Note: the query can process any number of tokens at a time, so it can be possible that $Q=X' W^Q$, where $X' \in \mathbb{R}^{S \times d}$. Then, $A \in \mathbb{R}^{S \times d'}$, so the size of $Q$ will determine the number of output tokens. But the key and value matrices will still be of size $T \times d'$.
In a way, $A$–the attention head–is a weighted sum of the values $V$, where the weights are given by the softmax of the attention scores. For example, let’s say we are looking at a singular query $q_i \in \mathbb{R}^{1 \times d'}$, which corresponds to the $i$-th token in the sequence. Then, the attention head (ignoring any masking) is computing the following weighted sum:
$$ A_{1,i} = \sum_{j=1}^T \frac{\exp(q_i k_j^\top)}{\sum_{j'=1}^T \exp(q_i k_{j'}^\top)} v_j, $$where $A_{1,i}$ is the $i$-th token in the output of the attention head and $k_j,v_j \in \mathbb{R}^{d'}$ are the $j$-th key and value vectors (the $j$-th rows of the matrices), respectively. With this formulation, we can explicity see that the attention head is computing a weighted sum of the the value vectors. The weight ascribed to each $j$-th token, $\frac{\exp(q_i k_j^\top)}{Z}$, is referred to as the ‘attention score’ and is how much the $i$-th token attends to the $j$-th token.
Induction Heads
Sometimes, attention heads are able to learn to attend to the previous copy of the current token. For example, if we have the sequence ABCPQRABCP, then the 10th token P will attend highly to the 4th token since it was the most recent instance of P in the sequence. Other times, the attention head might attend to the token to the right of the most recent instance of the current token. Both of these types of attention heads are examples of induction heads.

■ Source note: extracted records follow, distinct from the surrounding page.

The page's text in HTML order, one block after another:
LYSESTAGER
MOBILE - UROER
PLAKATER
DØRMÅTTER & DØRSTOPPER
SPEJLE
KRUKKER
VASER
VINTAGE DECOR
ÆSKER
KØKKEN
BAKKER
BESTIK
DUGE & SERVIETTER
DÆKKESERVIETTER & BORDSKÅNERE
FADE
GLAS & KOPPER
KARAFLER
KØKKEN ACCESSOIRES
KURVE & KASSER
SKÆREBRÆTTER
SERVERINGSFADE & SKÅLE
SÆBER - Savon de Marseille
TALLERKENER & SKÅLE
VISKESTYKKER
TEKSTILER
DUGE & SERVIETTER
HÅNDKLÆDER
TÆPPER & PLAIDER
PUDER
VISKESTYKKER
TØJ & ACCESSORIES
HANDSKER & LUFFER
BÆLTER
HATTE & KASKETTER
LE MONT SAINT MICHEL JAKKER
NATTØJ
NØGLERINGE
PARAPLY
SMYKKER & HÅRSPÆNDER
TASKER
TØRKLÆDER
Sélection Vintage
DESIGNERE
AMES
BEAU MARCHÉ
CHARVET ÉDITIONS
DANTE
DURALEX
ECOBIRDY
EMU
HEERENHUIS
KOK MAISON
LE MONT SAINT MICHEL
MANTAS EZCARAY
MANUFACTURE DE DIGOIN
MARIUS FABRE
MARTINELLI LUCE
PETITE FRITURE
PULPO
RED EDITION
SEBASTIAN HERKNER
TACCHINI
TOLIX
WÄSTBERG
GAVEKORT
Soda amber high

Induction heads are very useful for in-context learning (ICL) as found by Crosbie and Shutova [3] since they allow for zero-shot pattern-matching. When the strongest 1-3% of the induction heads are ablated by either zeroing the heads or by setting them to the mean element of the head, the model’s performance in ICL tasks drops significantly.
Induction Heads in Chronos
Gut Check
Based on this paper [4] by Zhang and Gilpin, Chronos has been shown to exhibit ICL and context parroting, which gives us good reason to believe that induction heads do indeed exist in the Chronos models. In fact, when following the tutorial straight form the Chronos README.md file, I was able to find some hints of induction heads in the t5-small model as shown in Fig 1.

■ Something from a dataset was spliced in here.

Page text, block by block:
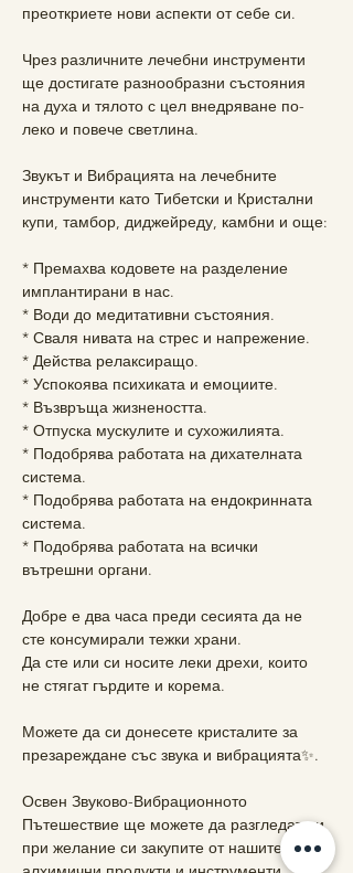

Figure 1 shows the t5-small model being tasked with predicting the next value in a highly periodic dataset, where the current token (the current value) is best descirbed as a ‘valley’ in the data. Then, we are able to observe attention heads in layers 3-5 that attend to the most recent prior instance of a valley, and we even see other heads that attend to all valleys in the data in other layers.
Repeated Random Tokens
Seeing such patterns in attention are very indiciative of induction heads. One standard way to detect induction heads is the Repeated Random Tokens (RRT) test, where–as the name suggests–we repeat a random sequence of tokens and find how highly the model attends to the previous instance of the current token (and/or the token to the right of it).
For example, if our random sequence is ABC, we would feed the model ABCABCA as context, and collect data on how highly the 7th token A attends to the 4th token A. To visualize this, we use an Induction Mosaic, which is a heatmap of average RRT scores for each layer and head for a model. You can find induction mosaics for various small LLMs on Neel Nanda’s page [5].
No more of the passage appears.